The Effect of Calcium on the Liver
Dairy foods, including milk and cheese, serve as good sources of calcium. Photo Credit Jupiterimages/Comstock/Getty Images

Calcium is the most abundant mineral in your body. Although the bones contain 99 percent of the calcium, the remaining 1 percent in the blood must remain within a very narrow concentration range to support vital physiological functions. In addition to keeping your bones and teeth strong, calcium plays an important role in nerve signal transmission, muscle contraction, blood vessel dilation and constriction, heartbeat regulation and hormone secretion. Liver disease can affect calcium levels. Because calcium interferes with the absorption of iron, which can accumulate in the liver, calcium indirectly affects the liver.

Preventing Iron Overload

Iron overload, medically known as hemochromatosis, occurs when iron accumulates in the organs, most commonly the liver.

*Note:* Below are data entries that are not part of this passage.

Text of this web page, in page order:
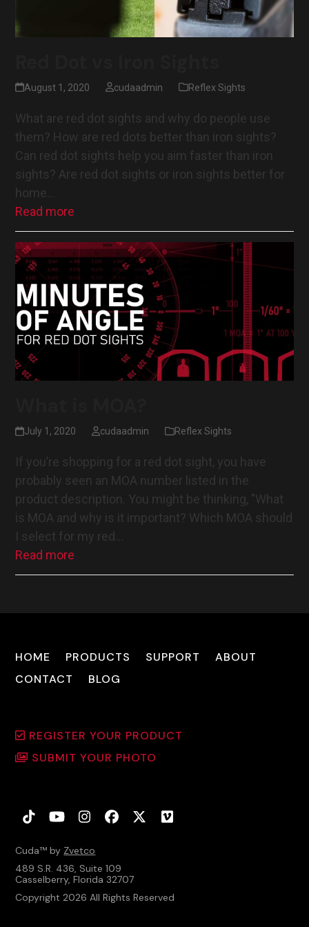
August 1, 2020 cudaadmin Reflex Sights
What are red dot sights and why do people use
them? How are red dots better than iron sights?
Can red dot sights help you aim faster than iron
sights? Are red dot sights or iron sights better for
home…
Read more
July 1, 2020 cudaadmin Reflex Sights
If you’re shopping for a red dot sight, you have
probably seen an MOA number listed in the
product description. You might be thinking, "What
is MOA and why is it important? Which MOA should
I select for my red…
Read more
HOME PRODUCTS SUPPORT
ABOUT
CONTACT
BLOG
REGISTER YOUR PRODUCT
SUBMIT YOUR PHOTO
TiktokYouTubeInstagram
Facebook
TwitterVimeo
Cuda™ by Zvetco
489 S.R. 436, Suite 109
Casselberry, Florida 32707
Copyright 2026 All Rights Reserved
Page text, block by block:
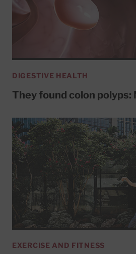
DIGESTIVE HEALTH
They found colon polyps:
EXERCISE AND FITNESS
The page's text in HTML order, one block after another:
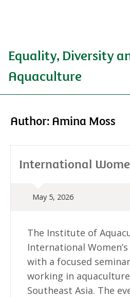
Equality, Diversity
Aquaculture
Author:Amina Moss
International
May 5, 2026
The Institute of
International
with a focused
working in
Southeast Asia. The
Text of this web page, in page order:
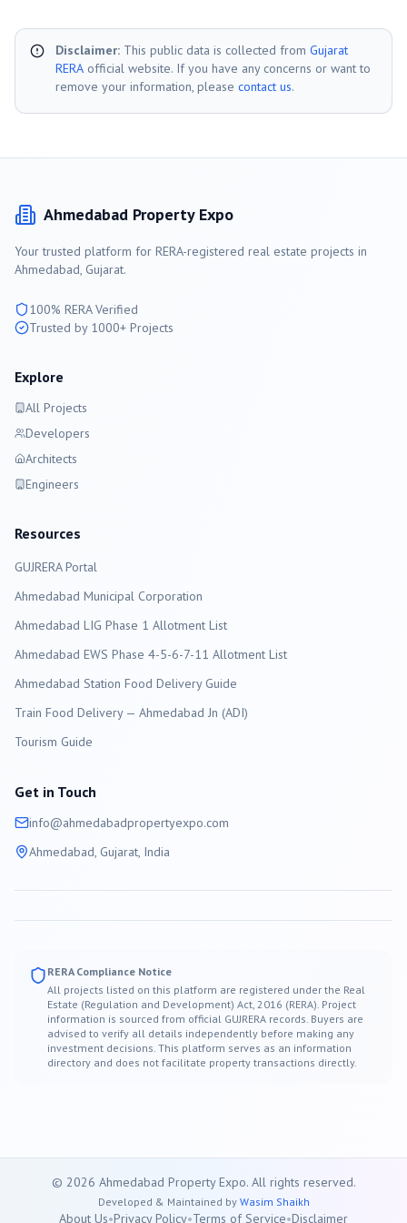
Disclaimer: This public data is collected from Gujarat
RERA official website. If you have any concerns or want to
remove your information, please contact us.
Ahmedabad Property Expo
Your trusted platform for RERA-registered real estate projects in
Ahmedabad, Gujarat.
100% RERA Verified
Trusted by 1000+ Projects
Explore
All Projects
Developers
Architects
Engineers
Resources
GUJRERA Portal
Ahmedabad Municipal Corporation
Ahmedabad LIG Phase 1 Allotment List
Ahmedabad EWS Phase 4-5-6-7-11 Allotment List
Ahmedabad Station Food Delivery Guide
Train Food Delivery — Ahmedabad Jn (ADI)
Tourism Guide
Get in Touch
info@ahmedabadpropertyexpo.com
Ahmedabad, Gujarat, India
RERA Compliance Notice
All projects listed on this platform are registered under the Real
Estate (Regulation and Development) Act, 2016 (RERA). Project
information is sourced from official GUJRERA records. Buyers are
advised to verify all details independently before making any
investment decisions. This platform serves as an information
directory and does not facilitate property transactions directly.
© 2026 Ahmedabad Property Expo. All rights reserved.
Developed & Maintained by Wasim Shaikh
About Us•Privacy Policy•Terms of Service•Disclaimer
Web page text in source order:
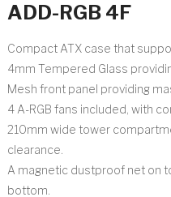
ADD-RGB 4F
Compact ATX case that
4mm Tempered Glass
Mesh front panel providing
4 A-RGB fans included, with
210mm wide tower
clearance.
A magnetic dustproof net on
bottom.
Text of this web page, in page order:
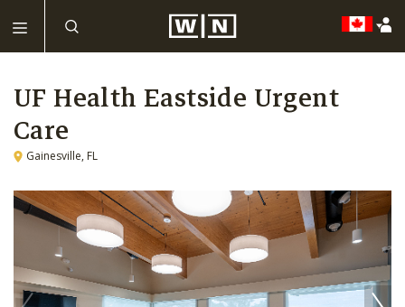
UF Health Eastside Urgent
Care
Gainesville, FL
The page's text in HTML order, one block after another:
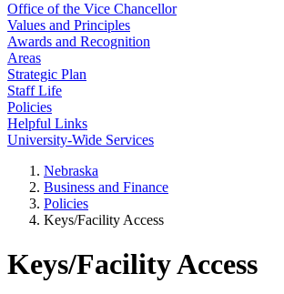
Office of the Vice Chancellor
Values and Principles
Awards and Recognition
Areas
Strategic Plan
Staff Life
Policies
Helpful Links
University-Wide Services
Nebraska
Business and Finance
Policies
Keys/Facility Access
Keys/Facility Access
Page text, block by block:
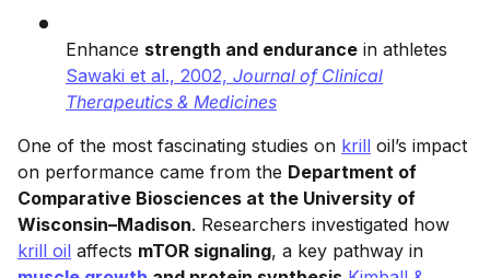
Enhance strength and endurance in athletes
Sawaki et al., 2002, Journal of Clinical
Therapeutics & Medicines
One of the most fascinating studies on krill oil’s impact
on performance came from the Department of
Comparative Biosciences at the University of
Wisconsin–Madison. Researchers investigated how
krill oil affects mTOR signaling, a key pathway in

Hemochromatosis may also affect the heart and the pancreas. Symptoms of iron overload include fatigue, lack of energy and abdominal pain. If left untreated, the buildup of iron can cause an enlarged liver, the buildup of scar tissue known as cirrhosis and liver disease. When taken at the same time, calcium decreases the absorption of iron. For this reason, usually doctors suggest taking iron supplements either two hours before or two hours after taking calcium supplements. For someone at risk for hemochromatosis, such as those with a genetic predisposition, the effect of calcium on iron absorption may be beneficial to the liver.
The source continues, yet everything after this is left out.